If a line in the records below contains the word "cabinet", copy it out.

+ + +

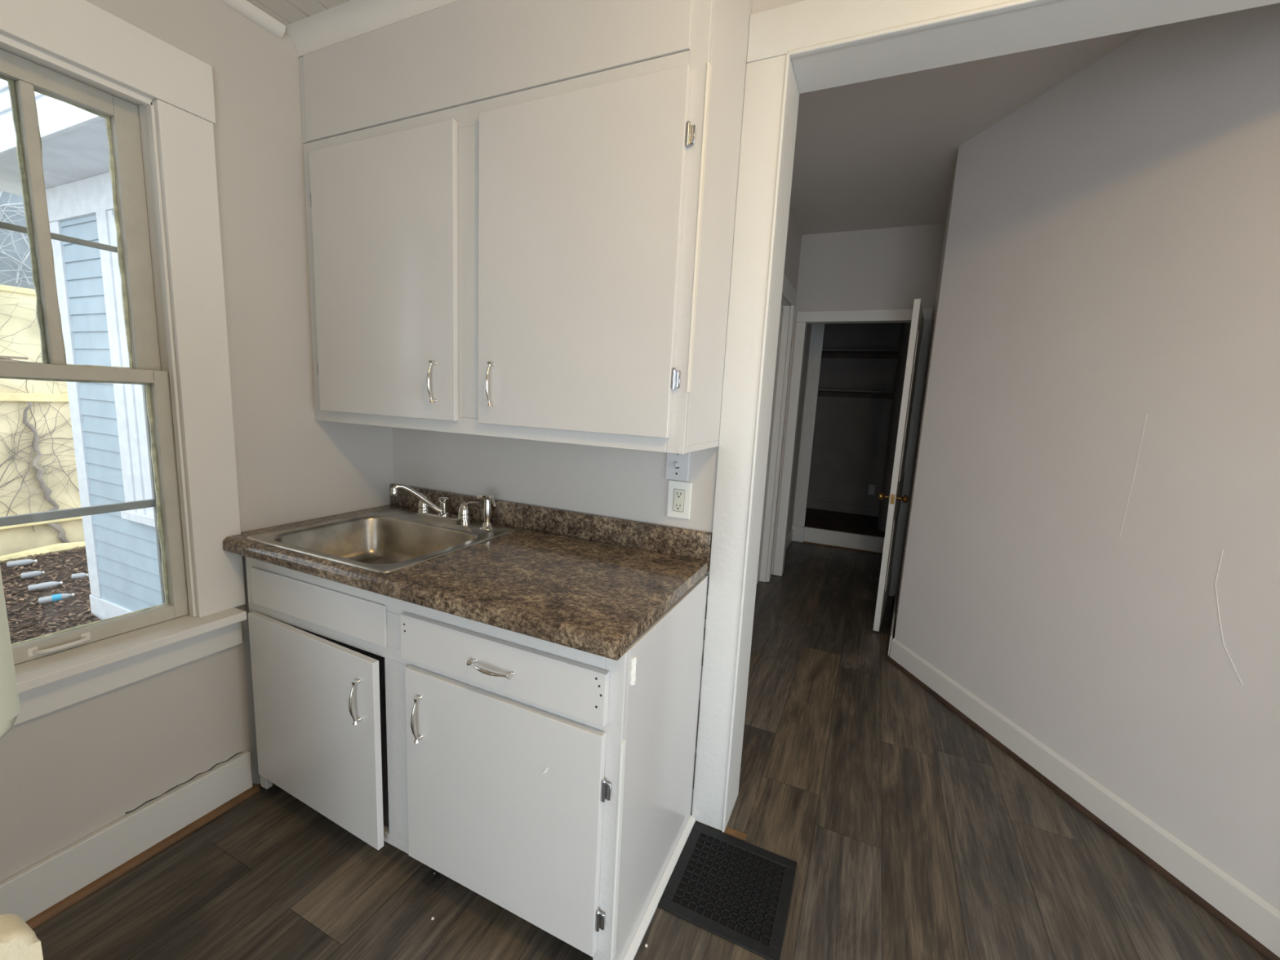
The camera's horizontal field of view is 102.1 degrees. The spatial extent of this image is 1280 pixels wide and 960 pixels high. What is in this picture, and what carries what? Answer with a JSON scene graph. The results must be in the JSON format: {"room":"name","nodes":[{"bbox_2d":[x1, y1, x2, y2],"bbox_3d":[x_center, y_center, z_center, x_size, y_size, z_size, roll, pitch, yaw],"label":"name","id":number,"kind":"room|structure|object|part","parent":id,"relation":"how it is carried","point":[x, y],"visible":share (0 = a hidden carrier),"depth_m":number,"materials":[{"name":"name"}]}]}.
{"room":"kitchen","nodes":[
{"label":"kitchen","id":0,"kind":"room"},
{"bbox_2d":[0,0,393,882],"bbox_3d":[-1.704,-0.181,0.844,0.153,2.720,3.266,7,9,24],"label":"wall","id":1,"kind":"structure","parent":0,"point":[67,774],"depth_m":1.61,"materials":[{"name":"paint"}]},
{"bbox_2d":[0,0,247,725],"bbox_3d":[-1.490,-0.271,1.201,0.233,1.725,0.910,7,9,24],"label":"window","id":2,"kind":"structure","parent":1,"relation":"in","point":[155,99],"depth_m":1.43,"materials":[{"name":"paint"}]},
{"bbox_3d":[-1.516,-0.616,1.199,0.036,0.742,0.588,7,9,24],"label":"sash","id":3,"kind":"part","parent":2,"relation":"part of","materials":[{"name":"paint"}]},
{"bbox_3d":[-1.511,0.082,1.287,0.036,0.736,0.586,7,9,24],"label":"sash","id":4,"kind":"part","parent":2,"relation":"part of","materials":[{"name":"paint"}]},
{"bbox_3d":[-1.516,-0.277,1.242,0.151,1.462,0.612,7,9,24],"label":"frame","id":5,"kind":"part","parent":2,"relation":"part of","materials":[{"name":"paint"}]},
{"bbox_3d":[-1.535,0.468,1.296,0.233,0.028,0.872,7,9,24],"label":"sill","id":6,"kind":"part","parent":2,"relation":"part of","materials":[{"name":"paint"}]},
{"bbox_3d":[-1.568,-0.267,1.267,0.014,1.425,0.586,7,9,24],"label":"storm frame","id":7,"kind":"part","parent":2,"relation":"part of","materials":[{"name":"metal"}]},
{"bbox_2d":[0,751,253,921],"bbox_3d":[-1.854,1.140,0.652,0.018,0.146,2.488,7,9,24],"label":"trim","id":8,"kind":"structure","parent":1,"relation":"attached to","point":[26,894],"depth_m":1.46,"materials":[{"name":"paint"}]},
{"bbox_2d":[25,784,260,929],"bbox_3d":[-1.838,1.207,0.660,0.017,0.019,2.500,7,9,24],"label":"trim","id":9,"kind":"structure","parent":1,"relation":"attached to","point":[73,899],"depth_m":1.49,"materials":[{"name":"brown wood"}]},
{"bbox_2d":[218,0,285,38],"bbox_3d":[-1.682,-1.242,0.392,0.030,0.030,2.715,7,9,24],"label":"trim","id":10,"kind":"structure","parent":1,"relation":"attached to","point":[244,7],"depth_m":1.55,"materials":[{"name":"paint"}]},
{"bbox_2d":[246,0,350,26],"bbox_3d":[-0.026,-1.108,-0.143,3.500,0.030,3.100,7,9,24],"label":"ceiling","id":11,"kind":"structure","parent":0,"point":[287,12],"depth_m":1.53,"materials":[{"name":"paint"}]},
{"bbox_2d":[392,0,804,815],"bbox_3d":[0.597,-0.165,1.501,3.500,2.720,0.164,7,9,24],"label":"wall","id":12,"kind":"structure","parent":0,"point":[628,484],"depth_m":1.83,"materials":[{"name":"paint"}]},
{"bbox_2d":[298,0,752,453],"bbox_3d":[-0.439,-0.759,1.602,1.408,1.223,0.378,7,9,24],"label":"upper cabinet","id":13,"kind":"object","parent":12,"relation":"attached to","point":[521,214],"visible":1,"depth_m":1.39,"materials":[{"name":"paint"}]},
{"bbox_2d":[284,0,459,57],"bbox_3d":[-0.479,-1.319,1.365,1.408,0.052,0.056,7,9,24],"label":"trim","id":14,"kind":"structure","parent":13,"relation":"attached to","point":[351,19],"depth_m":1.54,"materials":[{"name":"paint"}]},
{"bbox_3d":[-0.814,-0.624,1.629,0.616,0.835,0.019,7,9,24],"label":"door","id":15,"kind":"part","parent":13,"relation":"part of","materials":[{"name":"paint"}]},
{"bbox_3d":[-0.629,-0.296,1.558,0.015,0.124,0.031,7,9,24],"label":"handle","id":16,"kind":"part","parent":13,"relation":"part of","materials":[{"name":"silver metal"}]},
{"bbox_3d":[-0.428,-0.272,1.468,0.015,0.124,0.031,7,9,24],"label":"handle","id":17,"kind":"part","parent":13,"relation":"part of","materials":[{"name":"silver metal"}]},
{"bbox_3d":[-0.483,-1.171,1.424,1.330,0.256,0.024,7,9,24],"label":"panel","id":18,"kind":"part","parent":13,"relation":"part of","materials":[{"name":"paint"}]},
{"bbox_3d":[-0.180,-0.549,1.345,0.599,0.835,0.019,7,9,24],"label":"door","id":19,"kind":"part","parent":13,"relation":"part of","materials":[{"name":"paint"}]},
{"bbox_2d":[390,483,711,560],"bbox_3d":[-0.414,0.134,1.903,1.401,0.088,0.020,7,9,24],"label":"backsplash","id":20,"kind":"structure","parent":12,"relation":"attached to","point":[688,543],"depth_m":1.80,"materials":[{"name":"brown laminate"}]},
{"bbox_2d":[665,452,690,481],"bbox_3d":[0.117,-0.056,1.634,0.079,0.118,0.021,7,9,24],"label":"light switch","id":21,"kind":"object","parent":12,"relation":"attached to","point":[677,465],"visible":0.8,"depth_m":1.64,"materials":[{"name":"white plastic"}]},
{"bbox_2d":[666,480,692,519],"bbox_3d":[0.125,0.063,1.651,0.079,0.120,0.011,7,9,24],"label":"wall outlet","id":22,"kind":"object","parent":12,"relation":"attached to","point":[679,493],"visible":1,"depth_m":1.65,"materials":[{"name":"white plastic"}]},
{"bbox_2d":[672,488,684,511],"bbox_3d":[0.123,0.065,1.648,0.037,0.072,0.002,7,9,24],"label":"receptacle","id":23,"kind":"object","parent":22,"relation":"attached to","point":[678,495],"depth_m":1.65,"materials":[{"name":"beige plastic"}]},
{"bbox_2d":[724,826,746,840],"bbox_3d":[0.312,1.165,1.705,0.077,0.004,0.026,7,9,24],"label":"trim","id":24,"kind":"structure","parent":12,"relation":"attached to","point":[731,832],"depth_m":1.70,"materials":[{"name":"brown wood"}]},
{"bbox_2d":[691,53,790,832],"bbox_3d":[0.287,0.013,1.562,0.116,2.311,0.026,7,9,24],"label":"trim","id":25,"kind":"structure","parent":12,"relation":"attached to","point":[766,81],"depth_m":1.52,"materials":[{"name":"paint"}]},
{"bbox_2d":[725,59,799,826],"bbox_3d":[0.371,-0.001,1.630,0.020,2.335,0.171,7,9,24],"label":"trim","id":26,"kind":"structure","parent":12,"relation":"attached to","point":[793,99],"depth_m":1.60,"materials":[{"name":"paint"}]},
{"bbox_2d":[746,0,1062,62],"bbox_3d":[1.064,-1.098,1.060,1.695,0.124,0.026,7,9,24],"label":"trim","id":27,"kind":"structure","parent":12,"relation":"attached to","point":[805,28],"depth_m":1.29,"materials":[{"name":"paint"}]},
{"bbox_2d":[791,0,1279,93],"bbox_3d":[1.100,-1.064,1.157,1.460,0.020,0.171,7,9,24],"label":"trim","id":28,"kind":"structure","parent":12,"relation":"attached to","point":[1064,21],"depth_m":1.26,"materials":[{"name":"paint"}]},
{"bbox_2d":[32,540,1268,959],"bbox_3d":[0.925,1.103,2.597,3.800,0.080,8.600,7,9,24],"label":"floor","id":29,"kind":"structure","parent":0,"point":[910,834],"depth_m":1.56,"materials":[{"name":"wood"}]},
{"bbox_2d":[0,567,43,959],"bbox_3d":[-1.261,0.475,0.503,0.755,1.530,0.708,7,9,24],"label":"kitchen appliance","id":30,"kind":"object","parent":29,"relation":"on","point":[18,941],"visible":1,"depth_m":0.64,"materials":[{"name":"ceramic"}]},
{"bbox_3d":[-0.922,0.064,0.305,0.038,0.605,0.688,7,9,24],"label":"door","id":31,"kind":"part","parent":30,"relation":"part of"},
{"bbox_3d":[-0.960,0.897,0.422,0.053,0.592,0.674,7,9,24],"label":"door","id":32,"kind":"part","parent":30,"relation":"part of","materials":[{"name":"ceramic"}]},
{"bbox_2d":[245,556,709,959],"bbox_3d":[-0.559,0.690,1.674,1.397,0.863,0.679,7,9,24],"label":"base cabinet","id":33,"kind":"object","parent":29,"relation":"on","point":[553,783],"visible":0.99,"depth_m":1.33,"materials":[{"name":"paint"}]},
{"bbox_3d":[-0.986,0.732,1.556,0.597,0.566,0.019,7,10,26],"label":"door","id":34,"kind":"part","parent":33,"relation":"part of","materials":[{"name":"paint"}]},
{"bbox_3d":[-0.776,0.605,1.404,0.015,0.124,0.031,7,9,24],"label":"handle","id":35,"kind":"part","parent":33,"relation":"part of","materials":[{"name":"silver metal"}]},
{"bbox_3d":[-0.582,0.624,1.343,0.015,0.124,0.031,7,9,24],"label":"handle","id":36,"kind":"part","parent":33,"relation":"part of","materials":[{"name":"silver metal"}]},
{"bbox_2d":[222,483,711,660],"bbox_3d":[-0.547,0.193,1.623,1.402,0.133,0.650,7,9,24],"label":"countertop","id":37,"kind":"structure","parent":33,"relation":"on","point":[593,584],"depth_m":1.44,"materials":[{"name":"brown stone"}]},
{"bbox_2d":[246,507,515,573],"bbox_3d":[-0.841,0.259,1.750,0.620,0.168,0.560,7,9,24],"label":"sink","id":38,"kind":"object","parent":37,"relation":"in","point":[391,540],"visible":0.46,"depth_m":1.87,"materials":[{"name":"metal"}]},
{"bbox_2d":[390,484,479,525],"bbox_3d":[-0.767,0.086,1.881,0.319,0.146,0.191,7,9,24],"label":"faucet","id":39,"kind":"object","parent":38,"relation":"on","point":[463,518],"visible":1,"depth_m":1.91,"materials":[{"name":"silver metal"}]},
{"bbox_3d":[-0.810,0.070,1.882,0.179,0.119,0.023,-4,11,-38],"label":"spout","id":40,"kind":"part","parent":39,"relation":"part of","materials":[{"name":"silver metal"}]},
{"bbox_3d":[-0.847,0.085,1.995,0.082,0.067,0.044,7,9,24],"label":"lever","id":41,"kind":"part","parent":39,"relation":"part of","materials":[{"name":"silver metal"}]},
{"bbox_3d":[-0.739,0.098,1.947,0.042,0.067,0.042,7,9,24],"label":"spout post","id":42,"kind":"part","parent":39,"relation":"part of","materials":[{"name":"silver metal"}]},
{"bbox_3d":[-0.741,0.141,1.953,0.256,0.020,0.052,7,9,24],"label":"deck plate","id":43,"kind":"part","parent":39,"relation":"part of","materials":[{"name":"silver metal"}]},
{"bbox_3d":[-0.632,0.111,1.899,0.082,0.067,0.044,7,9,24],"label":"lever","id":44,"kind":"part","parent":39,"relation":"part of","materials":[{"name":"silver metal"}]},
{"bbox_2d":[476,493,495,529],"bbox_3d":[-0.547,0.113,1.856,0.082,0.123,0.052,7,9,24],"label":"sprayer","id":45,"kind":"object","parent":38,"relation":"on","point":[486,525],"visible":1,"depth_m":1.84,"materials":[{"name":"silver metal"}]},
{"bbox_3d":[-0.356,0.447,1.217,0.124,0.017,0.031,7,9,24],"label":"handle","id":46,"kind":"part","parent":33,"relation":"part of","materials":[{"name":"silver metal"}]},
{"bbox_3d":[-0.348,0.441,1.240,0.610,0.123,0.018,7,9,24],"label":"drawer","id":47,"kind":"part","parent":33,"relation":"part of","materials":[{"name":"paint"}]},
{"bbox_3d":[-0.361,0.803,1.292,0.593,0.564,0.019,7,9,24],"label":"door","id":48,"kind":"part","parent":33,"relation":"part of","materials":[{"name":"paint"}]},
{"bbox_3d":[0.058,1.177,1.483,0.017,0.019,0.585,7,9,24],"label":"foot moulding","id":49,"kind":"part","parent":33,"relation":"part of","materials":[{"name":"paint"}]},
{"bbox_3d":[0.066,0.757,1.434,0.018,0.862,0.564,7,9,24],"label":"panel","id":50,"kind":"part","parent":33,"relation":"part of","materials":[{"name":"paint"}]},
{"bbox_2d":[657,822,797,959],"bbox_3d":[0.269,1.189,1.524,0.334,0.006,0.328,7,9,24],"label":"floor vent","id":51,"kind":"object","parent":29,"relation":"in","point":[743,898],"visible":1,"depth_m":1.50,"materials":[{"name":"black metal"}]},
{"bbox_2d":[675,835,784,942],"bbox_3d":[0.269,1.189,1.524,0.270,0.004,0.264,7,9,24],"label":"grille","id":52,"kind":"object","parent":51,"relation":"attached to","point":[739,892],"depth_m":1.51,"materials":[{"name":"black metal"}]},
{"bbox_2d":[765,206,801,579],"bbox_3d":[0.579,-0.398,3.027,0.120,2.720,2.624,7,9,24],"label":"wall","id":53,"kind":"structure","parent":0,"point":[793,242],"depth_m":3.73,"materials":[{"name":"paint"}]},
{"bbox_2d":[756,273,796,583],"bbox_3d":[0.891,-0.259,3.706,0.126,2.267,0.928,7,9,24],"label":"door frame","id":54,"kind":"structure","parent":53,"relation":"in","point":[788,291],"depth_m":3.99,"materials":[{"name":"paint"}]},
{"bbox_3d":[0.866,-0.201,3.727,0.035,2.130,0.670,7,9,24],"label":"panel","id":55,"kind":"part","parent":54,"relation":"part of","materials":[{"name":"paint"}]},
{"bbox_2d":[786,324,811,534],"bbox_3d":[1.910,-0.572,4.616,1.270,2.720,1.190,7,9,24],"label":"wall","id":56,"kind":"structure","parent":0,"point":[809,326],"depth_m":5.24,"materials":[{"name":"paint"}]},
{"bbox_2d":[786,528,792,548],"bbox_3d":[1.379,0.653,5.002,0.016,0.128,1.150,7,9,24],"label":"trim","id":57,"kind":"structure","parent":56,"relation":"attached to","point":[789,535],"depth_m":5.33,"materials":[{"name":"paint"}]},
{"bbox_2d":[803,541,882,554],"bbox_3d":[2.101,0.699,5.330,0.808,0.013,0.014,7,9,24],"label":"trim","id":58,"kind":"structure","parent":56,"relation":"attached to","point":[803,541],"depth_m":5.33,"materials":[{"name":"brown wood"}]},
{"bbox_2d":[791,324,812,525],"bbox_3d":[2.179,-0.647,5.198,1.270,2.720,0.100,7,9,24],"label":"wall","id":59,"kind":"structure","parent":0,"point":[811,324],"depth_m":5.38,"materials":[{"name":"paint"}]},
{"bbox_2d":[791,324,824,542],"bbox_3d":[1.736,-0.530,5.343,0.131,2.398,0.034,7,9,24],"label":"trim","id":60,"kind":"structure","parent":59,"relation":"attached to","point":[817,330],"depth_m":5.34,"materials":[{"name":"paint"}]},
{"bbox_2d":[803,526,884,552],"bbox_3d":[2.115,0.622,5.345,0.813,0.165,0.042,7,9,24],"label":"trim","id":61,"kind":"structure","parent":59,"relation":"attached to","point":[836,538],"depth_m":5.33,"materials":[{"name":"paint"}]},
{"bbox_2d":[804,507,884,537],"bbox_3d":[2.405,0.511,5.852,1.200,0.060,1.140,7,9,24],"label":"floor","id":62,"kind":"structure","parent":0,"point":[817,518],"depth_m":5.84,"materials":[{"name":"brown wood"}]},
{"bbox_2d":[876,322,911,531],"bbox_3d":[2.713,-0.723,5.351,0.200,2.557,0.200,7,9,24],"label":"column","id":63,"kind":"structure","parent":62,"relation":"on","point":[905,329],"depth_m":5.33,"materials":[{"name":"paint"}]},
{"bbox_2d":[807,322,902,507],"bbox_3d":[2.502,-0.713,5.744,1.400,2.720,1.170,7,9,24],"label":"wall","id":64,"kind":"structure","parent":0,"point":[851,437],"depth_m":6.25,"materials":[{"name":"paint"}]},
{"bbox_2d":[806,499,879,516],"bbox_3d":[2.643,0.362,6.344,1.200,0.109,0.017,7,9,24],"label":"trim","id":65,"kind":"structure","parent":64,"relation":"attached to","point":[811,504],"depth_m":6.39,"materials":[{"name":"paint"}]},
{"bbox_2d":[817,388,893,399],"bbox_3d":[2.504,-1.013,6.086,0.859,0.080,0.279,7,9,24],"label":"closet shelf","id":66,"kind":"object","parent":64,"relation":"attached to","point":[824,393],"visible":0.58,"depth_m":6.12,"materials":[{"name":"paint"}]},
{"bbox_2d":[821,348,898,359],"bbox_3d":[2.527,-1.468,6.017,0.859,0.080,0.279,7,9,24],"label":"closet shelf","id":67,"kind":"object","parent":64,"relation":"attached to","point":[826,353],"visible":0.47,"depth_m":6.04,"materials":[{"name":"paint"}]},
{"bbox_2d":[867,484,875,494],"bbox_3d":[2.800,0.117,6.247,0.070,0.120,0.006,7,9,24],"label":"outlet cover","id":68,"kind":"object","parent":64,"relation":"attached to","point":[871,487],"visible":1,"depth_m":6.25,"materials":[{"name":"grey plastic"}]},
{"bbox_2d":[771,223,945,581],"bbox_3d":[1.669,-0.494,4.022,1.270,2.720,0.100,7,9,24],"label":"wall","id":69,"kind":"structure","parent":0,"point":[888,268],"depth_m":3.83,"materials":[{"name":"paint"}]},
{"bbox_2d":[773,308,933,595],"bbox_3d":[1.624,-0.215,4.068,0.936,2.145,0.124,7,9,24],"label":"trim","id":70,"kind":"structure","parent":69,"relation":"attached to","point":[872,316],"depth_m":3.98,"materials":[{"name":"paint"}]},
{"bbox_2d":[893,148,959,638],"bbox_3d":[1.846,-0.368,3.251,0.140,2.720,1.182,7,10,27],"label":"wall","id":71,"kind":"structure","parent":0,"point":[947,222],"depth_m":3.15,"materials":[{"name":"paint"}]},
{"bbox_2d":[884,595,895,656],"bbox_3d":[1.697,0.955,3.497,0.013,0.018,1.123,7,10,27],"label":"trim","id":72,"kind":"structure","parent":71,"relation":"attached to","point":[893,600],"depth_m":3.37,"materials":[{"name":"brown wood"}]},
{"bbox_2d":[888,581,898,656],"bbox_3d":[1.711,0.899,3.483,0.012,0.130,1.123,7,10,27],"label":"trim","id":73,"kind":"structure","parent":71,"relation":"attached to","point":[897,584],"depth_m":3.21,"materials":[{"name":"paint"}]},
{"bbox_2d":[872,298,924,631],"bbox_3d":[1.733,-0.088,3.517,0.170,2.052,0.796,7,9,24],"label":"door","id":74,"kind":"structure","parent":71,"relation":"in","point":[895,497],"depth_m":3.23,"materials":[{"name":"paint"}]},
{"bbox_3d":[1.542,0.104,3.263,0.070,0.050,0.052,7,9,24],"label":"knob","id":75,"kind":"part","parent":74,"relation":"part of","materials":[{"name":"gold metal"}]},
{"bbox_3d":[1.556,0.118,3.188,0.023,0.060,0.007,8,10,29],"label":"latch plate","id":76,"kind":"part","parent":74,"relation":"part of","materials":[{"name":"gold metal"}]},
{"bbox_3d":[1.628,0.117,3.212,0.070,0.050,0.052,7,9,24],"label":"knob","id":77,"kind":"part","parent":74,"relation":"part of","materials":[{"name":"gold metal"}]},
{"bbox_3d":[1.781,-0.119,3.491,0.005,1.655,0.551,8,10,29],"label":"panel moulding","id":78,"kind":"part","parent":74,"relation":"part of","materials":[{"name":"paint"}]},
{"bbox_2d":[789,26,1151,235],"bbox_3d":[2.050,-1.714,2.949,2.570,0.050,4.014,7,9,24],"label":"ceiling","id":79,"kind":"structure","parent":0,"point":[880,153],"depth_m":2.45,"materials":[{"name":"paint"}]},
{"bbox_2d":[894,3,1279,910],"bbox_3d":[1.725,-0.166,1.882,0.133,2.720,1.830,1,9,-10],"label":"wall","id":80,"kind":"structure","parent":0,"point":[1092,554],"depth_m":1.77,"materials":[{"name":"paint"}]},
{"bbox_2d":[885,655,1279,959],"bbox_3d":[1.566,1.158,2.118,0.013,0.018,1.772,1,9,-10],"label":"trim","id":81,"kind":"structure","parent":80,"relation":"attached to","point":[1268,954],"depth_m":1.76,"materials":[{"name":"brown wood"}]},
{"bbox_2d":[889,638,1279,957],"bbox_3d":[1.583,1.102,2.103,0.012,0.130,1.754,1,9,-10],"label":"trim","id":82,"kind":"structure","parent":80,"relation":"attached to","point":[1242,906],"depth_m":1.76,"materials":[{"name":"paint"}]},
{"label":"outside","id":83,"kind":"structure","parent":0,"visible":0},
{"bbox_2d":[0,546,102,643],"bbox_3d":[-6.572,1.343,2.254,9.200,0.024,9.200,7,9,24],"label":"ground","id":84,"kind":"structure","parent":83,"point":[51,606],"depth_m":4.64,"materials":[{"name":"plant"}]},
{"bbox_2d":[0,190,85,563],"bbox_3d":[-6.989,-1.189,4.783,0.646,4.800,7.000,7,9,24],"label":"building","id":85,"kind":"structure","parent":84,"relation":"on","point":[20,540],"depth_m":5.63,"materials":[{"name":"paint"}]},
{"bbox_2d":[0,191,33,298],"bbox_3d":[-6.812,-2.931,4.715,0.038,2.232,3.414,7,9,24],"label":"vines","id":86,"kind":"object","parent":85,"relation":"attached to","point":[22,262],"visible":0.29,"depth_m":5.42,"materials":[{"name":"plant"}]},
{"bbox_2d":[0,279,79,531],"bbox_3d":[-7.013,-1.206,4.722,0.032,5.214,7.423,7,9,24],"label":"vines","id":87,"kind":"object","parent":85,"relation":"attached to","point":[53,430],"visible":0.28,"depth_m":5.67,"materials":[{"name":"plant"}]},
{"bbox_2d":[22,401,71,542],"bbox_3d":[-6.646,-0.045,5.804,0.078,1.696,0.264,7,9,24],"label":"vine trunk","id":88,"kind":"object","parent":84,"relation":"on","point":[61,535],"visible":0.94,"depth_m":5.76,"materials":[{"name":"plant"}]},
{"bbox_2d":[0,546,100,644],"bbox_3d":[-5.213,1.073,4.368,3.983,0.052,3.055,7,9,24],"label":"leaf litter","id":89,"kind":"object","parent":84,"relation":"on","point":[55,622],"visible":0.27,"depth_m":4.59,"materials":[{"name":"brown plant"}]},
{"bbox_2d":[6,559,37,567],"bbox_3d":[-6.315,0.846,5.287,0.200,0.069,0.062,-4,11,-38],"label":"plastic bottle","id":90,"kind":"object","parent":89,"relation":"on","point":[24,562],"visible":1,"depth_m":5.26,"materials":[{"name":"white plastic"}]},
{"bbox_2d":[20,570,44,578],"bbox_3d":[-5.876,0.913,5.004,0.058,0.064,0.150,10,11,39],"label":"plastic bottle","id":91,"kind":"object","parent":89,"relation":"on","point":[35,573],"visible":1,"depth_m":4.98,"materials":[{"name":"white plastic"}]},
{"bbox_2d":[27,581,62,591],"bbox_3d":[-5.465,0.972,4.755,0.058,0.065,0.209,11,12,42],"label":"plastic bottle","id":92,"kind":"object","parent":89,"relation":"on","point":[51,584],"visible":1,"depth_m":4.73,"materials":[{"name":"white plastic"}]},
{"bbox_2d":[38,593,74,604],"bbox_3d":[-5.086,1.028,4.510,0.062,0.066,0.209,11,12,42],"label":"plastic bottle","id":93,"kind":"object","parent":89,"relation":"on","point":[59,597],"visible":1,"depth_m":4.48,"materials":[{"name":"white plastic"}]},
{"bbox_2d":[71,572,88,579],"bbox_3d":[-5.448,0.932,5.031,0.110,0.059,0.055,-3,10,-33],"label":"plastic bottle","id":94,"kind":"object","parent":89,"relation":"on","point":[78,575],"visible":1,"depth_m":5.01,"materials":[{"name":"white plastic"}]},
{"bbox_2d":[0,78,162,619],"bbox_3d":[-2.981,-0.908,3.187,4.218,4.565,0.545,7,9,24],"label":"house wing","id":95,"kind":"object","parent":84,"relation":"on","point":[108,420],"visible":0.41,"depth_m":3.78,"materials":[{"name":"blue paint"}]},
{"bbox_3d":[-3.139,-0.700,3.428,1.500,2.155,0.050,7,9,24],"label":"window casing","id":96,"kind":"part","parent":95,"relation":"part of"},
{"bbox_3d":[-3.107,-0.710,3.423,1.100,2.050,0.030,7,9,24],"label":"window sash","id":97,"kind":"part","parent":95,"relation":"part of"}
]}

+ + +

> **TASK ANSWER**
{"bbox_2d":[298,0,752,453],"bbox_3d":[-0.439,-0.759,1.602,1.408,1.223,0.378,7,9,24],"label":"upper cabinet","id":13,"kind":"object","parent":12,"relation":"attached to","point":[521,214],"visible":1,"depth_m":1.39,"materials":[{"name":"paint"}]},
{"bbox_2d":[245,556,709,959],"bbox_3d":[-0.559,0.690,1.674,1.397,0.863,0.679,7,9,24],"label":"base cabinet","id":33,"kind":"object","parent":29,"relation":"on","point":[553,783],"visible":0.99,"depth_m":1.33,"materials":[{"name":"paint"}]},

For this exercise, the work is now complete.